Our raid's loot was based off of performance (via meters) so the council would literally give loot to the person with the highest healing done, and almost every single fight that was a class with an aoe heal, being the only holy paladin in the raid, my heals were always scrutinized save for a few isolated fights. It's not like they judged me in relation to another holy paladin, or even another raider who was exclusively single target healing. We ended up having our best geared healer being the gms gf (holy priest), then one of our resto druids (guild officer), then our resto shaman (also guild officer), then the rest of the aoe healers, and then finally me (the holy paladin). People really need to get it out of their thick skulls that meters are everything. Shit, they aren't even everything for dps.
I'm not saying this as a butthurt person who never tops meters.

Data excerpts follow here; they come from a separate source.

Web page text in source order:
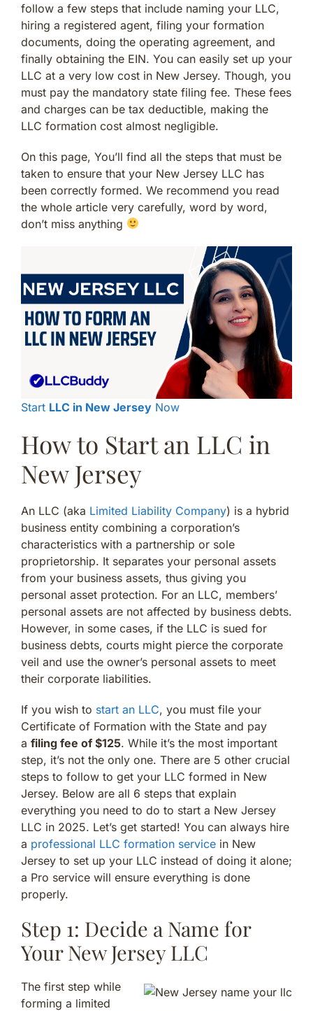
follow a few steps that include naming your LLC,
hiring a registered agent, filing your formation
documents, doing the operating agreement, and
finally obtaining the EIN. You can easily set up your
LLC at a very low cost in New Jersey. Though, you
must pay the mandatory state filing fee. These fees
and charges can be tax deductible, making the
LLC formation cost almost negligible.
On this page, You’ll find all the steps that must be
taken to ensure that your New Jersey LLC has
been correctly formed. We recommend you read
the whole article very carefully, word by word,
don’t miss anything
Start LLC in New Jersey Now
How to Start an LLC in
New Jersey
An LLC (aka Limited Liability Company) is a hybrid
business entity combining a corporation’s
characteristics with a partnership or sole
proprietorship. It separates your personal assets
from your business assets, thus giving you
personal asset protection. For an LLC, members’
personal assets are not affected by business debts.
However, in some cases, if the LLC is sued for
business debts, courts might pierce the corporate
veil and use the owner’s personal assets to meet
their corporate liabilities.
If you wish to start an LLC, you must file your
Certificate of Formation with the State and pay
a filing fee of $125. While it’s the most important
step, it’s not the only one. There are 5 other crucial
steps to follow to get your LLC formed in New
Jersey. Below are all 6 steps that explain
everything you need to do to start a New Jersey
LLC in 2025. Let’s get started! You can always hire
a professional LLC formation service in New
Jersey to set up your LLC instead of doing it alone;
a Pro service will ensure everything is done
properly.
Step 1: Decide a Name for
Your New Jersey LLC
The first step while
forming a limited
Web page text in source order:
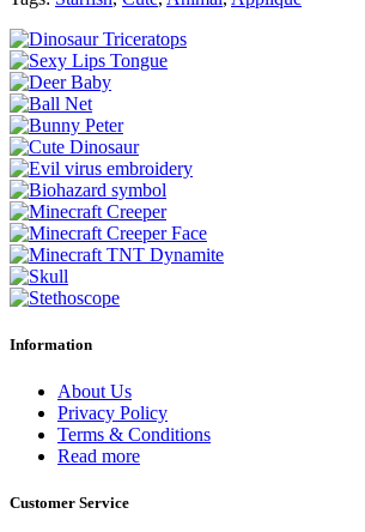
Information
About Us
Privacy Policy
Terms & Conditions
Read more
Customer Service
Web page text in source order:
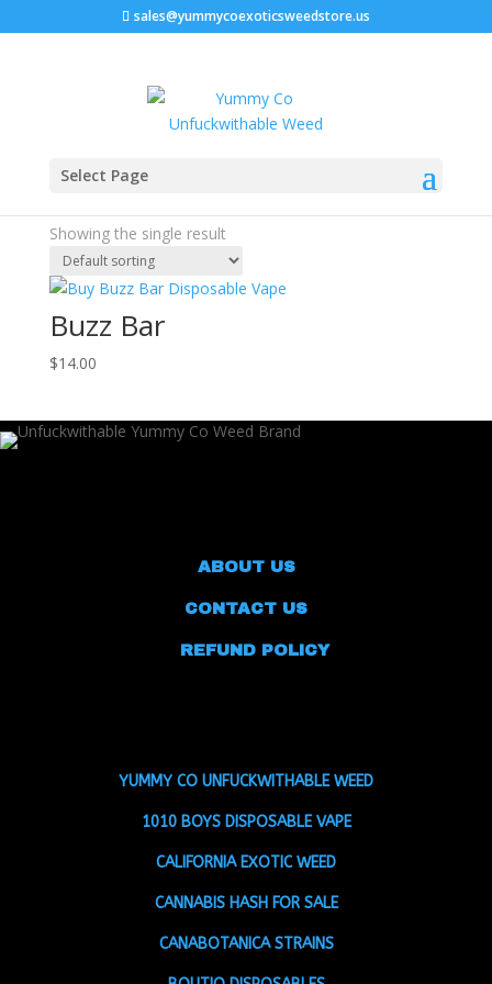
sales@yummycoexoticsweedstore.us
Select Page
Home
buzz bar ashington
Showing the single result
Buzz Bar
$14.00
ABOUT US
CONTACT US
REFUND POLICY
YUMMY CO UNFUCKWITHABLE WEED
1010 BOYS DISPOSABLE VAPE
CALIFORNIA EXOTIC WEED
CANNABIS HASH FOR SALE
CANABOTANICA STRAINS
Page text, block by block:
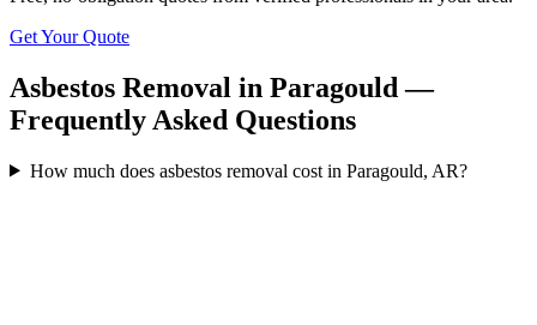
Get Your Quote
Asbestos Removal in Paragould —
Frequently Asked Questions
How much does asbestos removal cost in Paragould, AR?

kef_kfb Aug 28th 2011 6:46PM
im sorry but that sounds like a crappy guild bro
DonNochay Aug 28th 2011 7:59PM
Do you like subjecting yourself to idiocy and frustration? This is a continuing trend in WoW: My guild blows, and I hate it, and they have ridiculously backwards rules, but hey, I need dem shiny purps so bad, I'm gonna stick it out.....til the end of time...
But I'll also make sure to publicly bring it up on gaming blog sites......
Russell Aug 28th 2011 8:03PM
It sounds like you were in my guild. Our healers were fucking vicious. They would constantly snipe each others heals to inflate their own numbers. I'm convinced to this day that there was an active conspiracy to make our holy paladin look bad.
WoWie Zowie Aug 28th 2011 10:31PM
that's the most self-serving loot ideology I've ever heard. whoever does the most heals gets the loot? really? in what universe is that fair? taken to the full extent this means that whoever was tops in one night will get the gear and then will have a huge advantage to be tops again the following night.
Sharlatan Aug 29th 2011 6:10AM
leave now. they are retards.
Back in WotLK, I could get 60-70% of the healing back then in a 10man, purely because mana did not matter, I had silly amounts of haste and could spam huge heals practially on the GCD. But you know what? it silly did not make me better or more important than any other healer on the team. That other 30-40% still kills people, even if a healer does only 5% of the effective healing, if it was in the right place, and saved lives, its a good job. And could just mean that another healer is sniping heals.
Killik Aug 29th 2011 6:16AM
That guild died? Sounds like it did you a favour!